Required action:
For the word "domain", copy every line of the material that includes it.
[Start of Attachment]
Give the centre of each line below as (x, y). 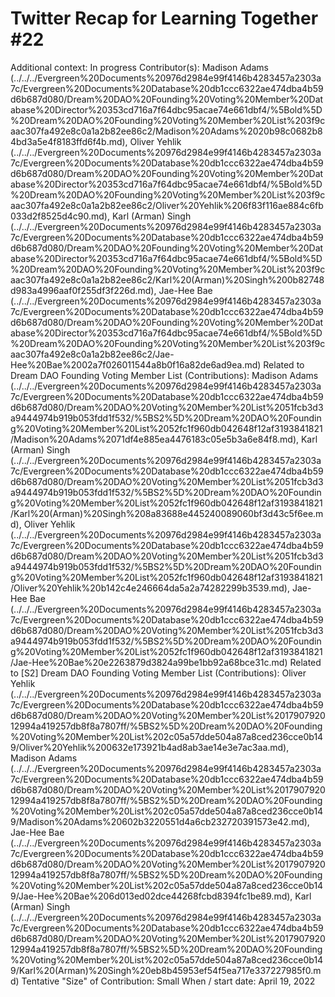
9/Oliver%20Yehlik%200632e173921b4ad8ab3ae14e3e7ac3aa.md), (150, 747)
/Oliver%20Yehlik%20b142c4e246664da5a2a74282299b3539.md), (150, 588)
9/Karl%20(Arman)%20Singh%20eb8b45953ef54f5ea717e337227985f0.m (166, 970)
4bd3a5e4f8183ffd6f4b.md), (69, 141)
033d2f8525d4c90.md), (60, 216)
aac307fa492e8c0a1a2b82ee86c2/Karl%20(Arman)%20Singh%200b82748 (167, 279)
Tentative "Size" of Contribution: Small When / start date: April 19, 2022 (168, 981)
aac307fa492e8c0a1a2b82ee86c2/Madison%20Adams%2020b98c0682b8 (166, 131)
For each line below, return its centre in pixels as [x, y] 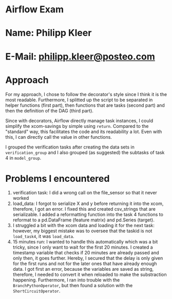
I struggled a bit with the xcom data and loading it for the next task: [84, 226]
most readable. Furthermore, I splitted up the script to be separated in [79, 100]
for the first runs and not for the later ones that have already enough [85, 264]
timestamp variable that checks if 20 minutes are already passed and [86, 253]
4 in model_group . [23, 158]
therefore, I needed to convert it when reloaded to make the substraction [90, 275]
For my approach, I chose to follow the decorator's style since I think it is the [86, 94]
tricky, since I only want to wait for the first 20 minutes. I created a [83, 247]
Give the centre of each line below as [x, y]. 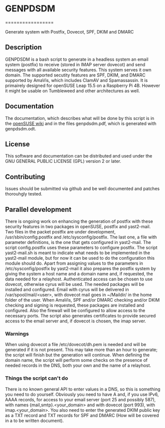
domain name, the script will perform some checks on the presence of [76, 360]
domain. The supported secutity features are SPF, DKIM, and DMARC [75, 75]
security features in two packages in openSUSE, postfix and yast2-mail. [78, 227]
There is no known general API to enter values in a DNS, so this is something [83, 389]
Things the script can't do [36, 378]
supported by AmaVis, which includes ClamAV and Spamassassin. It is [76, 80]
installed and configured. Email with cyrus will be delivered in [67, 290]
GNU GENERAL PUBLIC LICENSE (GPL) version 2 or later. [63, 161]
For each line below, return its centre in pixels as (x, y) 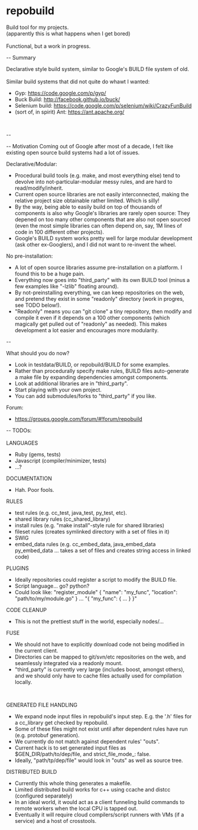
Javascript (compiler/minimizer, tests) (61, 461)
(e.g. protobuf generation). (47, 735)
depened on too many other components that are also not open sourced (103, 219)
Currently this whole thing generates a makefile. (73, 783)
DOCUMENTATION (29, 478)
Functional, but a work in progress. (48, 46)
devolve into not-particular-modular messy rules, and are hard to (93, 181)
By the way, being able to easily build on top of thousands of (88, 207)
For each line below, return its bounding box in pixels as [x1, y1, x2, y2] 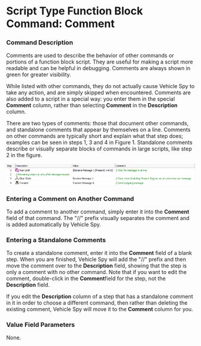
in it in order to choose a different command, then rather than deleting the [6, 299, 188, 306]
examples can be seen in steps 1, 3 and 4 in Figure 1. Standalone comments [6, 139, 193, 146]
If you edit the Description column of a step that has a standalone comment [6, 293, 193, 300]
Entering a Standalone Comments [6, 236, 106, 244]
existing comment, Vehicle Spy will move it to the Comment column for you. [6, 306, 193, 313]
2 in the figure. [6, 152, 42, 159]
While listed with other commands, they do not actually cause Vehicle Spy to [6, 83, 195, 90]
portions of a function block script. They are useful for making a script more [6, 58, 193, 65]
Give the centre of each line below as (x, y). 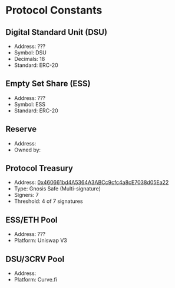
[End of Attachment]
Your response:
domain name, the script will perform some checks on the presence of [76, 360]
domain. The supported secutity features are SPF, DKIM, and DMARC [75, 75]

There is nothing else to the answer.